Художники часто используют искусство для прорабатывания бессознательных конфликтов. Произведения Стайрона, которые населены персонажами, погруженными депрессию, помышляющими о самоубийстве, наглядно демонстрируют, с какими демонами он сражался. Он не осознавал депрессии, но интуитивно знал, как ее изобразить:
«После выздоровления и появления способности размышлять о прошлом в свете моего сурового испытания, я начал ясно видеть, как цепко депрессия ухватилась за внешнюю грань моей жизни и не отпускала меня в течение многих лет. Суицид был неизменной темой в моих книгах – трое из моих главных героев покончили с собой. Впервые за многие годы перечитывая эпизоды из написанных мною романов, где мои героини шли навстречу верной гибели, я, ошеломленный, осознал, насколько точно я воссоздал панораму депрессии в душах этих молодых женщин»[72].

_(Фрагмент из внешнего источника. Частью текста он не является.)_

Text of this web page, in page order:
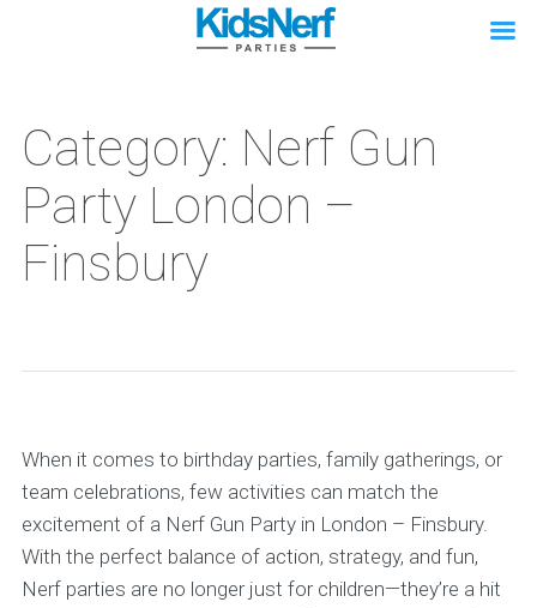
Category: Nerf Gun
Party London –
Finsbury
When it comes to birthday parties, family gatherings, or
team celebrations, few activities can match the
excitement of a Nerf Gun Party in London – Finsbury.
With the perfect balance of action, strategy, and fun,
Nerf parties are no longer just for children—they’re a hit
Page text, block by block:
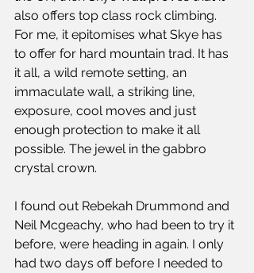
also offers top class rock climbing.
For me, it epitomises what Skye has
to offer for hard mountain trad. It has
it all, a wild remote setting, an
immaculate wall, a striking line,
exposure, cool moves and just
enough protection to make it all
possible. The jewel in the gabbro
crystal crown.
I found out Rebekah Drummond and
Neil Mcgeachy, who had been to try it
before, were heading in again. I only
had two days off before I needed to
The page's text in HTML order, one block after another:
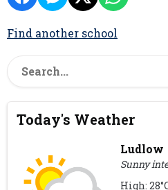
Find another school
Today's Weather
Ludlow
Sunny
High:
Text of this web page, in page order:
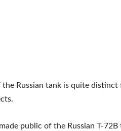
Russian tank is quite distinct
public of the Russian T-
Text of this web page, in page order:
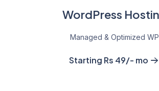
WordPress
Managed & Optimized WP
Starting Rs 49/- mo

Я бы также указал на тему его романа «Выбор Софи», сводящуюся к главной дилемме поглощенных горем[73]. В романе описывается, как в нацистской Германии мать-еврейка вынуждена за доли секунды принять решение о том, кого из двух детей оставить при себе. Она мучается от принятого ею решения, потому что другой ребенок таким образом обречен на смерть. Здесь воссоздана динамика переживаний поглощенного горем: как убить часть себя даже для того, чтобы спасти другую часть?
Готовность Стайрона разоблачить свою депрессию была благородным намерением. Огромное значение имела также его готовность указать на неразрешенное горе как на источник своих проблем. Он подтверждает, что время не исцеляет все раны: даже спустя пятьдесят лет неразрешенная утрата по-прежнему сохраняет свое воздействие.